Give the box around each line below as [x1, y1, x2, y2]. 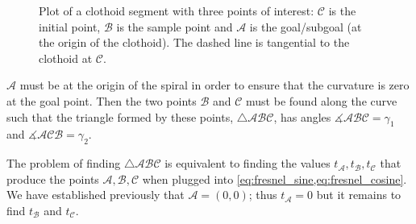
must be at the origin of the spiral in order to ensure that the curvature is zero [19, 77, 410, 93]
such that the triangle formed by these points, [6, 108, 234, 125]
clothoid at [39, 49, 93, 66]
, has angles [273, 108, 331, 125]
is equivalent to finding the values [164, 155, 331, 172]
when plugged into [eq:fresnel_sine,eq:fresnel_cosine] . [142, 170, 407, 187]
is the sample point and [116, 18, 233, 35]
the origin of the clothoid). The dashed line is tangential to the [39, 34, 350, 51]
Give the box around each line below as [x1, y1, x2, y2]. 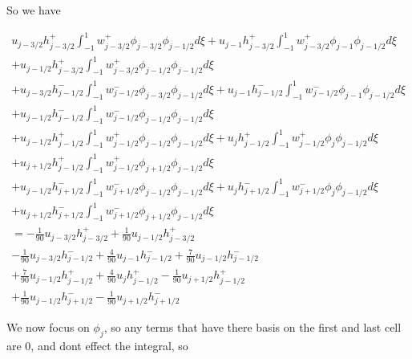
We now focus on [6, 318, 90, 335]
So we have [6, 2, 61, 18]
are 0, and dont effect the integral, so [6, 337, 188, 353]
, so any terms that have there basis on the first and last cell [103, 318, 402, 335]

Assignment
An exact copy of the lines above, from the one containing "clothoid at [39, 49, 93, 66]" down to the one containing "is the sample point and [116, 18, 233, 35]" and including both, is the whole answer; retype it and nothing else.

Answer below
clothoid at [39, 49, 93, 66]
, has angles [273, 108, 331, 125]
is equivalent to finding the values [164, 155, 331, 172]
when plugged into [eq:fresnel_sine,eq:fresnel_cosine] . [142, 170, 407, 187]
is the sample point and [116, 18, 233, 35]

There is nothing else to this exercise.